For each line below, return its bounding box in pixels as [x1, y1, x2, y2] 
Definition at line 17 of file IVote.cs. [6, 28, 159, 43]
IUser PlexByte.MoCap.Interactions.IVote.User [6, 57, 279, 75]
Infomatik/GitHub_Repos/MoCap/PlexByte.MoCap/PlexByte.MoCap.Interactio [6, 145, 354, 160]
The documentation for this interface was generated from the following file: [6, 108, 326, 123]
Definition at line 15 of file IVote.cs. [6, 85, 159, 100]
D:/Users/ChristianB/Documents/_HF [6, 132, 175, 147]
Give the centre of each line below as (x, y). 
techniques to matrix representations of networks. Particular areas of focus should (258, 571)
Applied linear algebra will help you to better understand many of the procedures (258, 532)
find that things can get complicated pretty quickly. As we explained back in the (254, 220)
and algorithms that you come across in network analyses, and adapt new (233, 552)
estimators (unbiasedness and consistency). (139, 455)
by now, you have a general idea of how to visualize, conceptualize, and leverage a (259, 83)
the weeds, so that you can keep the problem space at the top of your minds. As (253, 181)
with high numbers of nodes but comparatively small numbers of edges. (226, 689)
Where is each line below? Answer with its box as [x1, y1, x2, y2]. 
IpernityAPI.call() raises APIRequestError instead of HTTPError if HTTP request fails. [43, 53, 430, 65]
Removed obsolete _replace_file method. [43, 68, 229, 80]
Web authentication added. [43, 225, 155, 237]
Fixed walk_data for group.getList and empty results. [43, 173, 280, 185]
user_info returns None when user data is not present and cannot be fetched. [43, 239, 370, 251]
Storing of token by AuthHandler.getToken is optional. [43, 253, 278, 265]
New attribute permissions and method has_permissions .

==========

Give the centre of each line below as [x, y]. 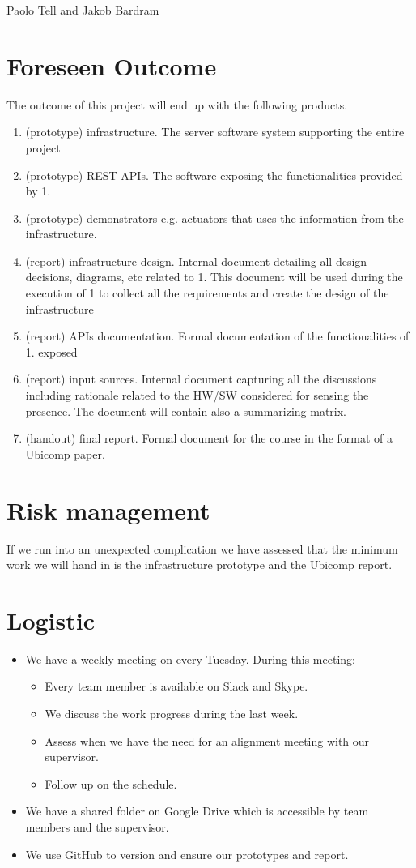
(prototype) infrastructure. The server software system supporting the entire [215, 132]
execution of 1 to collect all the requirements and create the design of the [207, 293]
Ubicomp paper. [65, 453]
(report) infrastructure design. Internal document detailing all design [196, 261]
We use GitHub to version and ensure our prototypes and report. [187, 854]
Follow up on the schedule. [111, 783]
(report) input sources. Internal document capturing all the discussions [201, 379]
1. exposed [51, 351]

==========

### WHAT IS BEING ASKED
In the listing above, locate the line containing "(report) input sources." and the line containing "1. exposed [51, 351]". Transcribe those two lines and everything between them, exactly as written.

### EXPECTED ANSWER
(report) input sources. Internal document capturing all the discussions [201, 379]
1. exposed [51, 351]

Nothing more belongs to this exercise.